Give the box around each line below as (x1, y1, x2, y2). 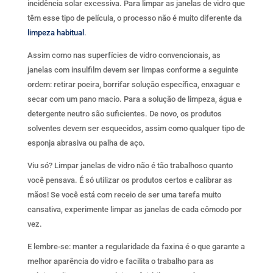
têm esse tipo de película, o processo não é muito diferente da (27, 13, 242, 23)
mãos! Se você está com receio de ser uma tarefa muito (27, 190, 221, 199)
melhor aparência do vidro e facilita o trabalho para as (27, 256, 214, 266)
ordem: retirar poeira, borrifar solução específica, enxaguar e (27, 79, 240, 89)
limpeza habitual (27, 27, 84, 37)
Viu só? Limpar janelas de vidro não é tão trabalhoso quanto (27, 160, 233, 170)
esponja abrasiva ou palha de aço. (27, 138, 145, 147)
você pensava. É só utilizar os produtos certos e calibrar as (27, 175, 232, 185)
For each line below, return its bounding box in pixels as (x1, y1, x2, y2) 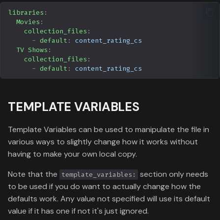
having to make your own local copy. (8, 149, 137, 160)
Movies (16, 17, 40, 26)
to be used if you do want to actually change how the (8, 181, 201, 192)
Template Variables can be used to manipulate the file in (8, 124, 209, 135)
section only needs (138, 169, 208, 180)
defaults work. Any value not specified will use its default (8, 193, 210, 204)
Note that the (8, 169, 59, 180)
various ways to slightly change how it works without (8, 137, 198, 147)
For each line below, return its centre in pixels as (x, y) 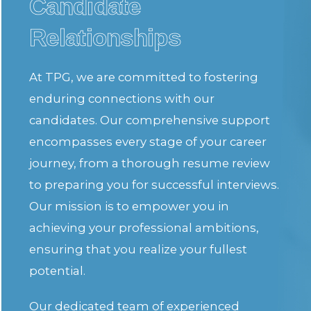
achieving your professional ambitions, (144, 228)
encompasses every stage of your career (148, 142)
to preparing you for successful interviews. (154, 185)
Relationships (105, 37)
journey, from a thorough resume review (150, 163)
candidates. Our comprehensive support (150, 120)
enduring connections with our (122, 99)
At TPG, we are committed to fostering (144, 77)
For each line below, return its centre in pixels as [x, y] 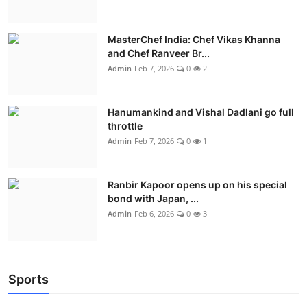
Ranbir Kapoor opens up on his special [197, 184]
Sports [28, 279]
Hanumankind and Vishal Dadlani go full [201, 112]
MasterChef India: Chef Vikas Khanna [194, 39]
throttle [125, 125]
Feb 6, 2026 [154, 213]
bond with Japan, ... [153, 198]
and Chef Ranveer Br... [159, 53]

________

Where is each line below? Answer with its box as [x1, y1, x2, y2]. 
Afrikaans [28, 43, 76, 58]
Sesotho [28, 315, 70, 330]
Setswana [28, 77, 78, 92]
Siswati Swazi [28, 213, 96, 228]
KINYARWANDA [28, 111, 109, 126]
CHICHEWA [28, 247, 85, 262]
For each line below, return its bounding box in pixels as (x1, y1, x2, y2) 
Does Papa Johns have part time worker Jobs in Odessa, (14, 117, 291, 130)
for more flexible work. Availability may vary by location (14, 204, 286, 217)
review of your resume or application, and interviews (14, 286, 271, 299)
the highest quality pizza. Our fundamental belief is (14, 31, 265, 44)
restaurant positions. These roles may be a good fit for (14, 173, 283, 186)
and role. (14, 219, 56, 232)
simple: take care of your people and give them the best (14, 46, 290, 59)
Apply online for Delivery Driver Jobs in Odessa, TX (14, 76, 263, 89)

________

• _GOAL OF THE EXERCISE_
Check each line of the entries above, and show every one holding the word "vidro".

• _EXPECTED ANSWER_
melhor aparência do vidro e facilita o trabalho para as (27, 256, 214, 266)
Viu só? Limpar janelas de vidro não é tão trabalhoso quanto (27, 160, 233, 170)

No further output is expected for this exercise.